JO 2030 : le cas niçois doit être tranché ce mardi
JO 2030 : le cas niçois tranché ce mardi

Après plusieurs reports et un suspense haletant, les parties prenantes des Jeux olympiques d'hiver 2030 en France doivent trancher ce mardi le cas niçois. La décision sera officialisée le lendemain à Marseille. Il s'agit de déterminer si le pôle glace d'Alpes 2030 atterrira bien à Nice, en totalité ou en partie. « Le dossier avance », se félicite la Région.

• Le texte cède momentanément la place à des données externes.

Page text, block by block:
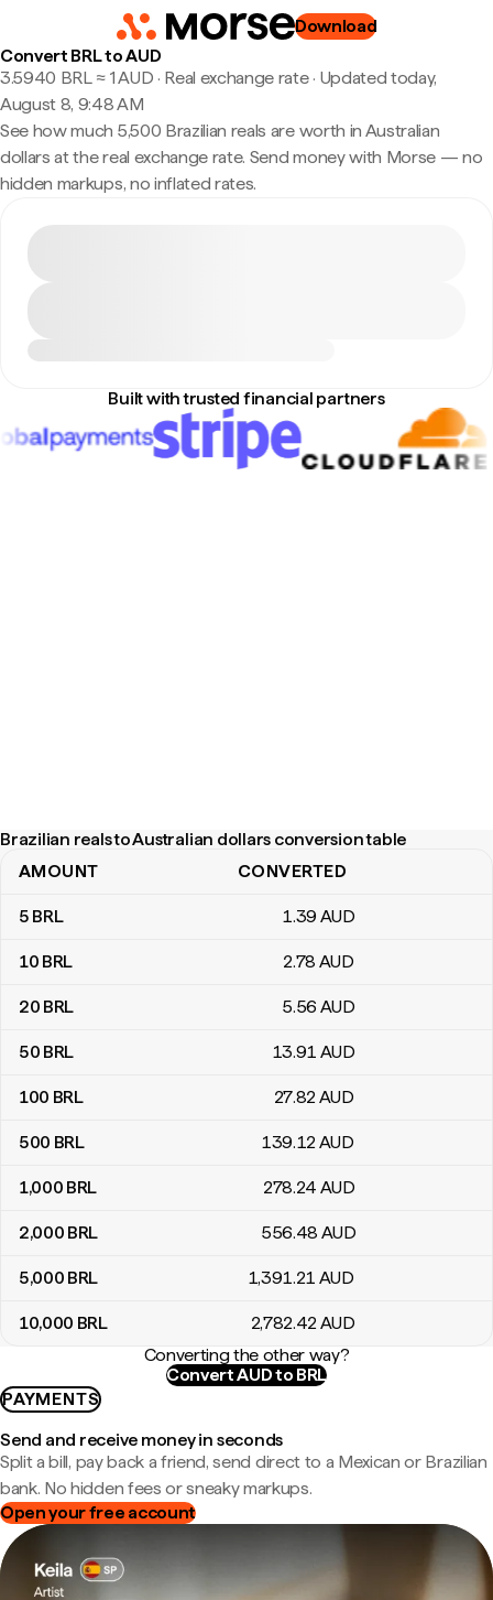
Download
Convert BRL to AUD
3.5940 BRL ≈ 1 AUD · Real exchange rate· Updated today,
August 8, 9:48 AM
See how much 5,500 Brazilian reals are worth in Australian
dollars at the real exchange rate. Send money with Morse — no
hidden markups, no inflated rates.
Built with trusted financial partners
Brazilian reals to Australian dollars conversion table
Brazilian reals to Australian dollars conversion table
AMOUNT CONVERTED
5 BRL 1.39 AUD
10 BRL 2.78 AUD
20 BRL 5.56 AUD
50 BRL 13.91 AUD
100 BRL 27.82AUD
500 BRL 139.12AUD
1,000 BRL 278.24 AUD
2,000 BRL 556.48 AUD
5,000 BRL 1,391.21 AUD
10,000 BRL 2,782.42AUD
Converting the other way?
Convert AUD to BRL
PAYMENTS
Send and receive money in seconds
Split a bill, pay back a friend, send direct to a Mexican or Brazilian
bank. No hidden fees or sneaky markups.
Open your free account
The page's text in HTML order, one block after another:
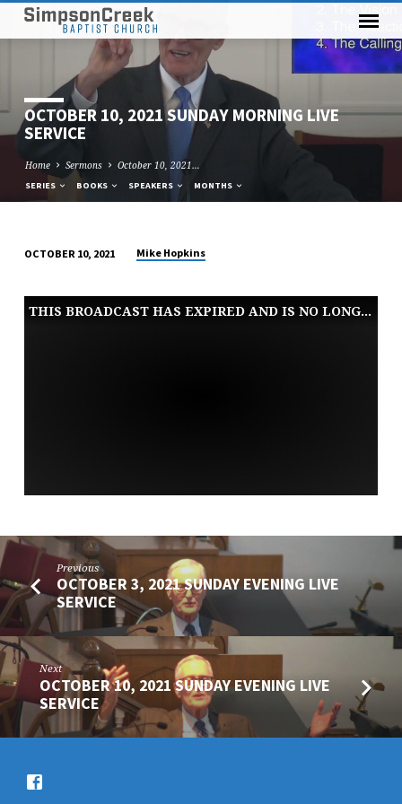
OCTOBER 10, 2021 SUNDAY MORNING LIVE
SERVICE
Home Sermons October 10, 2021…
SERIES BOOKS SPEAKERS MONTHS
10,
2021
OCTOBER 10, 2021 Mike Hopkins
THIS BROADCAST HAS EXPIRED AND IS NO LONGER AVAILABLE
Previous
OCTOBER 3, 2021 SUNDAY EVENING LIVE
SERVICE
Next
OCTOBER 10, 2021 SUNDAY EVENING LIVE
SERVICE
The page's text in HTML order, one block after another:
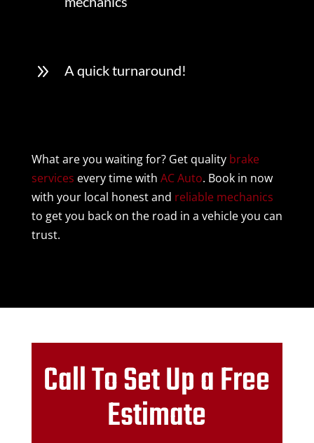
9 A quick turnaround!
What are you waiting for? Get qualitybrake
services every time with AC Auto. Book in now
with your local honest and reliable mechanics
to get you back on the road in a vehicle you can
trust.
Call To Set Up a Free
Estimate
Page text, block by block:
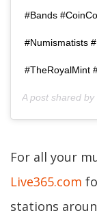
#Bands
#Numismatists
#TheRoyalMint
A post shared by
For all your
Live365.com
stations
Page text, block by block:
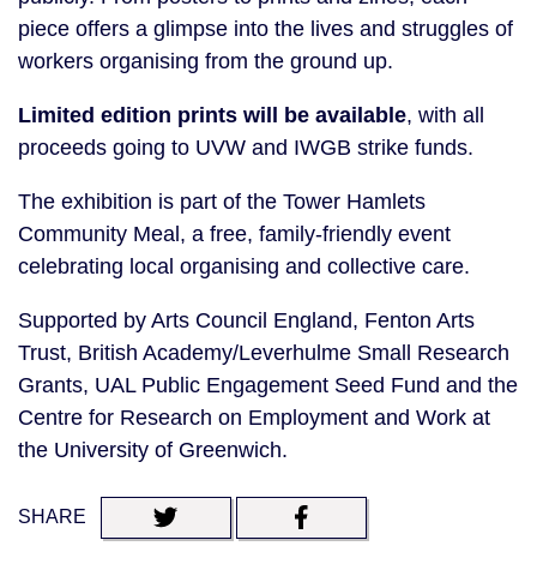
piece offers a glimpse into the lives and struggles of
workers organising from the ground up.
Limited edition prints will be available, with all
proceeds going to UVW and IWGB strike funds.
The exhibition is part of the Tower Hamlets
Community Meal, a free, family-friendly event
celebrating local organising and collective care.
Supported by Arts Council England, Fenton Arts
Trust, British Academy/Leverhulme Small Research
Grants, UAL Public Engagement Seed Fund and the
Centre for Research on Employment and Work at
the University of Greenwich.
SHARE
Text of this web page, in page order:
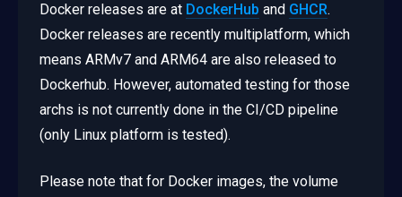
Docker releases are at DockerHub and GHCR.
Docker releases are recently multiplatform, which
means ARMv7 and ARM64 are also released to
Dockerhub. However, automated testing for those
archs is not currently done in the CI/CD pipeline
(only Linux platform is tested).
Please note that for Docker images, the volume
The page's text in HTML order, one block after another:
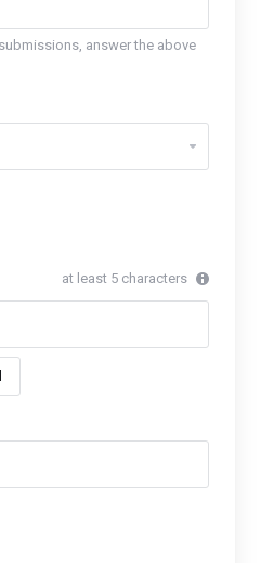
answer the above
at least 5 characters
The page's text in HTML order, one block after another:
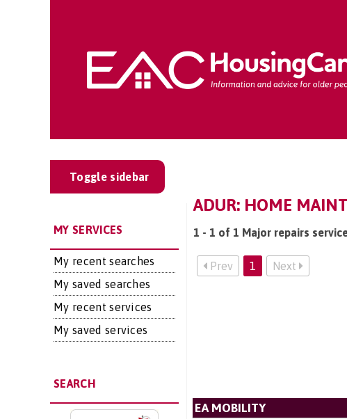
Toggle sidebar
MY SERVICES
My recent searches
My saved searches
My recent services
My saved services
SEARCH
ADUR: HOME
1 - 1 of 1 Major repairs
Prev 1 Next
EA MOBILITY
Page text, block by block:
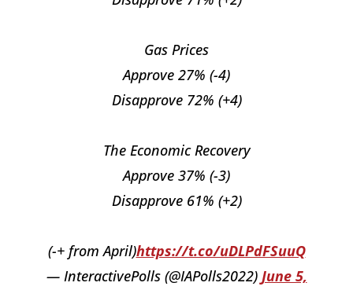
Gas Prices
Approve 27% (-4)
Disapprove 72% (+4)
The Economic Recovery
Approve 37% (-3)
Disapprove 61% (+2)
(-+ from April)https://t.co/uDLPdFSuuQ
— InteractivePolls (@IAPolls2022) June 5,
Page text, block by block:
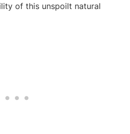
of this unspoilt natural
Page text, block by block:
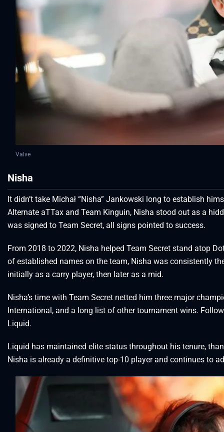
Valve
Nisha
It didn’t take Michał “Nisha” Jankowski long to establish
Alternate aTTax and Team Kinguin, Nisha stood out as a
was signed to Team Secret, all signs pointed to success.
From 2018 to 2022, Nisha helped Team Secret stand atop
of established names on the team, Nisha was consistently
initially as a carry player, then later as a mid.
Nisha’s time with Team Secret netted him three major
International, and a long list of other tournament wins.
Liquid.
Liquid has maintained elite status throughout his tenure,
Nisha is already a definitive top-10 player and continues to
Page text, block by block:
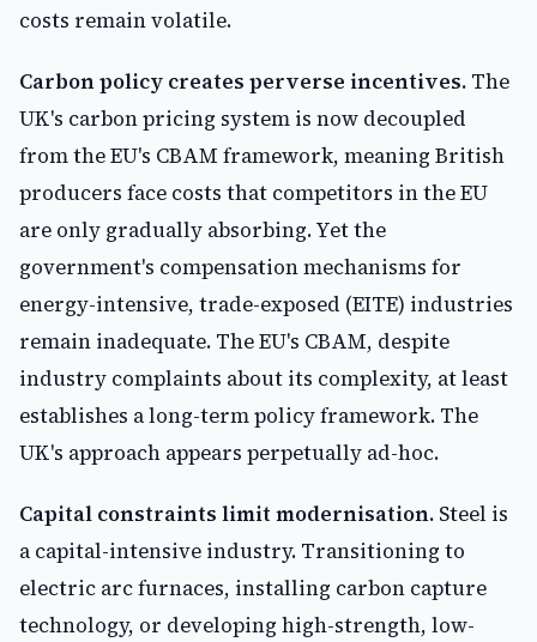
costs remain volatile.
Carbon policy creates perverse incentives. The
UK's carbon pricing system is now decoupled
from the EU's CBAM framework, meaning British
producers face costs that competitors in the EU
are only gradually absorbing. Yet the
government's compensation mechanisms for
energy-intensive, trade-exposed (EITE) industries
remain inadequate. The EU's CBAM, despite
industry complaints about its complexity, at least
establishes a long-term policy framework. The
UK's approach appears perpetually ad-hoc.
Capital constraints limit modernisation. Steel is
a capital-intensive industry. Transitioning to
electric arc furnaces, installing carbon capture
technology, or developing high-strength, low-
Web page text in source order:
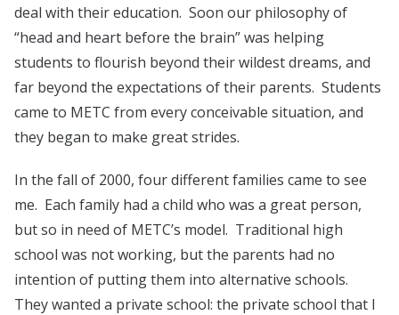
deal with their education. Soon our philosophy of
“head and heart before the brain” was helping
students to flourish beyond their wildest dreams, and
far beyond the expectations of their parents. Students
came to METC from every conceivable situation, and
they began to make great strides.
In the fall of 2000, four different families came to see
me. Each family had a child who was a great person,
but so in need of METC’s model. Traditional high
school was not working, but the parents had no
intention of putting them into alternative schools.
They wanted a private school: the private school that I
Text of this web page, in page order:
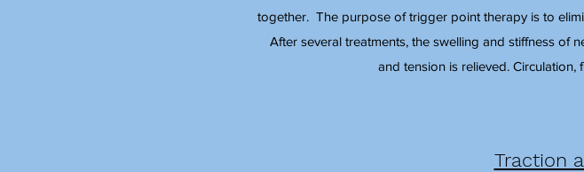
together. The purpose of trigger point therapy is to
After several treatments, the swelling and stiffness of
and tension is relieved.
Traction

Des réunions techniques à Nice

Pour la troisième fois en huit jours, les équipes techniques se sont réunies à Nice ce lundi. L'objectif était de trouver un terrain d'entente entre le projet olympique et paralympique initial, porté par Renaud Muselier (Région Sud) et Christian Estrosi, et les contre-propositions de la Ville désormais dirigée par Eric Ciotti (UDR-RN). Les discussions portent principalement sur le hockey sur glace, l'épreuve la plus importante en termes de billetterie pour les Jeux prévus du 1er au 17 février 2030.

Un accord sur l'essentiel

Pour le patinage artistique, le short-track et le curling, la cause semble entendue. Si Nice reste dans la course, ces disciplines se dérouleront au futur complexe omnisports olympique (COOL) dans la plaine du Var, tandis que le palais Nikaïa accueillera une autre patinoire. Le village olympique et le centre médias suivraient le plan initial, et la baie des Anges pourrait espérer une cérémonie de clôture mémorable. « L'ensemble des sujets a été traité », indiquait la Région jeudi dernier, y compris les 28 matchs de hockey féminin, qui pourraient se tenir au Palais des expositions sur une patinoire provisoire de près de 10 000 places. L'Allianz Riviera semble en revanche exclu, car il serait trop contraignant de le couvrir et de l'immobiliser pendant plusieurs mois.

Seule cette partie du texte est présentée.